Baseline characteristics by tertiles of the VACS index at HAART Initiation, median (interquartile range) or number (percent).
| VACS Index at HAART Initiation, score tertiles | ||||
|---|---|---|---|---|
| Total | < 14 | 14 - 23 | > 23 | |
| N | 1659 | 664 | 478 | 517 |
| Age | 34 (28,40) | 33 (27,38) | 33 (28,38) | 37 (31,45) |
| Gender | ||||
| Male | 1531 (92%) | 654 (98%) | 427 (89%) | 450 (87%) |
| Female | 128 (8%) | 10 (2%) | 51 (11%) | 67 (13%) |
| Race | ||||
| Caucasian | 668 (40%) | 314 (47%) | 171 (36%) | 183 (35%) |
| African-American | 753 (45%) | 240 (36%) | 234 (49%) | 279 (54%) |
| Hispanic/Other | 238 (14%) | 110 (17%) | 73 (15%) | 55 (11%) |
| CD4 (cells/μL) | 332 (223,451) | 392 (304,508) | 356 (264,460) | 182 (69,320) |
| VL (log10 copies/mL) | 4.5 (3.8,5) | 4.1 (3.4,4.6) | 4.5 (3.9,5) | 5 (4.3,5.4) |
| Hgb (g/dL) | 14.3(13.3,15.2) | 15.0 (14.5,15.7) | 14.1 (13.4,15) | 13.2 (11.9,13.9) |
| Platelets (×106/mL) | 204 (169,242) | 211 (180,245) | 211 (172,246) | 187 (148,231) |
| AST (IU/L) | 31 (24,41) | 29 (24,36) | 30 (24,40) | 36 (27,55) |
| ALT (IU/L) | 33 (24,48) | 32 (23,43) | 32 (23,48) | 36 (25,62) |
| Fib-4 | 0.92 (0.67,1.3) | 0.81 (0.61,1.0) | 0.88 (0.66,1.2) | 1.3 (0.84,2.0) |
| Fib-4 >3.25 | 55 (3.3%) | 0 (0%) | 0 (0%) | 55 (10.6%) |
| eGFR (mL/min) | 99 (88,113) | 99 (88,111) | 99 (88,113) | 100 (86,115) |
| HCV + | 86 (5.2%) | 2 (2.3%) | 17 (19.8%) | 67 (77.9%) |
Abbreviations: Hgb, hemoglobin, ALT, alanine aminotransferase; AST, aspartate aminotransferase; eGFR, estimated glomerular filtration rate, HCV, hepatitis C virus.
External validation
Among the 1659 included subjects, the VACS Index was also calculated for 1594 at 6 months after HI, and 1724 at one year after HI, while 1089 subjects had VACS Index values at all three time points. Subjects without a calculated VACS Index were most often missing only one of the necessary components.

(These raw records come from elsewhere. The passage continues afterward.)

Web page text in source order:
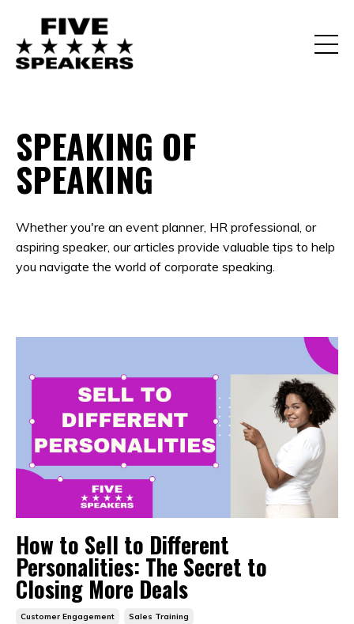
SPEAKING OF
SPEAKING
Whether you're an event planner, HR professional, or
aspiring speaker, our articles provide valuable tips to help
you navigate the world of corporate speaking.
How to Sell to Different
Personalities: The Secret to
Closing More Deals
Customer Engagement Sales Training
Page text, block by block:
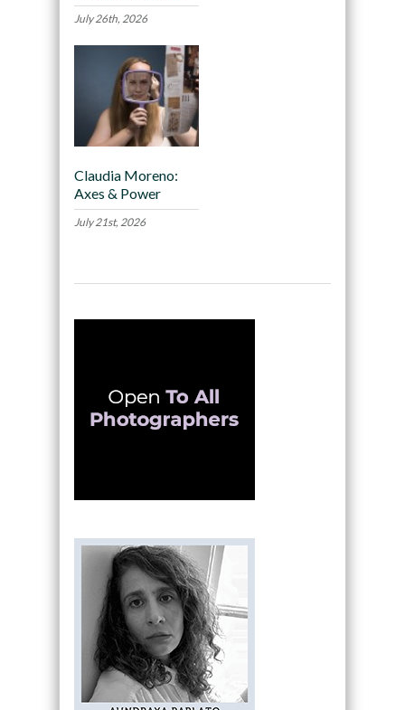
July 26th, 2026
Claudia Moreno:
Axes & Power
July 21st, 2026

There were 176 deaths among the subjects with a VACS Index at HI, 145 deaths among the subjects with a VACS Index at 6M and 155 among those with a VACS Index at one year after HI, while 86 deaths were observed among the 1089 subjects with VACS Index values at all three time points. For the five year mortality (binary) endpoint, there were 83, 67, and 77 deaths among the subjects with a VACS Index value at HI, 6M, and 1Y respectively, and 40 deaths among the 1089 subjects with a VACS Index at all three time points. The VACS index discriminated risk of mortality at all three time points with Harrell’s c-statistics of 0.73, 0.77 and 0.78 at HI, 6M, and 1Y. Similar results were obtained after stratifying by age (supplementary Table S1). Time to death differed by VACS Index tertile at all three time points (log-rank p <0.05, supplementary Figure S2). Five year mortality was not significantly different between the first two VACS Index tertiles, but was different between the second and third tertiles (p <0.05).

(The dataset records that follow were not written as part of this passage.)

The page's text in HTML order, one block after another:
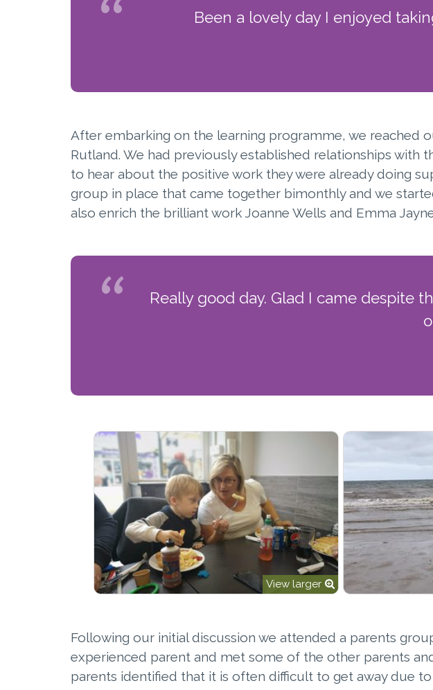
Been a lovely day I enjoyed
After embarking on the learning programme, we reached
Rutland. We had previously established relationships with
to hear about the positive work they were already doing
group in place that came together bimonthly and we
also enrich the brilliant work Joanne Wells and Emma
Really good day. Glad I came despite
View larger
Following our initial discussion we attended a parents
experienced parent and met some of the other parents
parents identified that it is often difficult to get away due

Calibration of the VACS Index in this cohort was assessed by comparing predicted and observed mortality. These were 10.8%, 6.8% and 6.5% predicted for HI, 6M and 1Y versus 2.5% (1.7-3.3% 95% CI), 5.0% (3.8-6.3%) and 3.3% (1.6-5.0%) observed for the same time points respectively. Similar overestimates were also present when the analyses were stratified by age and VACS Index.
Combining VACS Index values over time
Among subjects with a five year follow-up, 86.0% and 91.8% of the subjects in the lowest VACS Index tertile at HI and 6 months respectively remained in the lowest tertile one year after HI, while 51.8% and 63.1% of subjects in the highest tertile at HI and 6 months remained in the highest tertile one year after HI (supplementary Tables S2, S3). Mortality was highest among subjects in the third VACS Index tertile at 1Y (29%), reinforcing the predictive power of the VACS Index at this time point. Mortality was lowest among the subjects in the two lowest 1Y tertiles (3.3%), particularly those who started in tertile 1 or 2 at HI and were in the lowest tertile at 6M (1.7%).
Combining these observations, Cox models were used to assess the importance of the VACS Index values at HI and 6M, in addition to the value at 1Y. The best model in terms of AIC included the VACS Index at HI, 6M, and 1Y, and an interaction between scores at HI and 6M (Table 2). This demonstrates additional independent information contained in earlier values and in change between HI and 6M. Interaction terms between the other time points were not significant.
Table 2.
Multivariable Cox model for time to all-cause mortality (89 deaths in 1089 patients) using the VACS Index values at HI, 6M, 1Y, and an interaction term between the Index values at HI and 6M.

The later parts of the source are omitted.